• _EXERCISE AIM_:
Copy each line below exactly and leave the pictures out.

• _GIVEN INFORMATION_:
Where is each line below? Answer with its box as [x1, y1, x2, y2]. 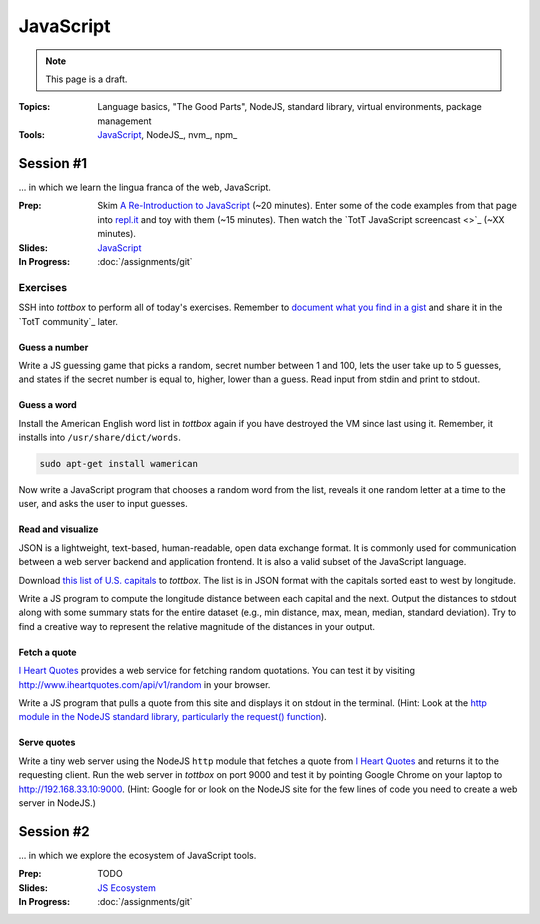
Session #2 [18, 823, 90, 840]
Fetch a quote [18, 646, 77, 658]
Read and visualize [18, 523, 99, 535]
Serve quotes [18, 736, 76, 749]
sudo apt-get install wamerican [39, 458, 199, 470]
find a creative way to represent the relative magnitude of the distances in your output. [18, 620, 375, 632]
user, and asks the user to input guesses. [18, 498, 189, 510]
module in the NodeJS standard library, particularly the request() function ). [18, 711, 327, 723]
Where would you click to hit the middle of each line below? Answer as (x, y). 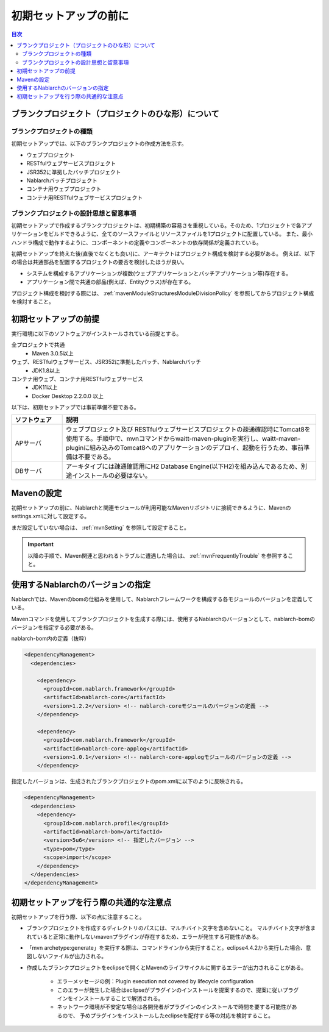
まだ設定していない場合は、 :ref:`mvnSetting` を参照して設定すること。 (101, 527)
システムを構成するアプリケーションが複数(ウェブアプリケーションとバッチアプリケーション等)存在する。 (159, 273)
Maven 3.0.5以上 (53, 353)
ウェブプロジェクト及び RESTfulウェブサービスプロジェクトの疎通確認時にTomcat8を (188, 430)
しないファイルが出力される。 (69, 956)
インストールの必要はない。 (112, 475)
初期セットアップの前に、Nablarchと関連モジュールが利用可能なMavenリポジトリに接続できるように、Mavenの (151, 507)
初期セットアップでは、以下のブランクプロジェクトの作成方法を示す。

• _ANSWER SPACE_:
Where is each line below? Answer with its box as [x1, y1, x2, y2]. 
Session #2 [18, 823, 90, 840]
Fetch a quote [18, 646, 77, 658]
Read and visualize [18, 523, 99, 535]
Serve quotes [18, 736, 76, 749]
sudo apt-get install wamerican [39, 458, 199, 470]
find a creative way to represent the relative magnitude of the distances in your output. [18, 620, 375, 632]
user, and asks the user to input guesses. [18, 498, 189, 510]
module in the NodeJS standard library, particularly the request() function ). [18, 711, 327, 723]
Where would you click to hit the middle of each line below? Answer as (x, y). 
まだ設定していない場合は、 :ref:`mvnSetting` を参照して設定すること。 (101, 527)
システムを構成するアプリケーションが複数(ウェブアプリケーションとバッチアプリケーション等)存在する。 (159, 273)
Maven 3.0.5以上 (53, 353)
ウェブプロジェクト及び RESTfulウェブサービスプロジェクトの疎通確認時にTomcat8を (188, 430)
しないファイルが出力される。 (69, 956)
インストールの必要はない。 (112, 475)
初期セットアップの前に、Nablarchと関連モジュールが利用可能なMavenリポジトリに接続できるように、Mavenの (151, 507)
初期セットアップでは、以下のブランクプロジェクトの作成方法を示す。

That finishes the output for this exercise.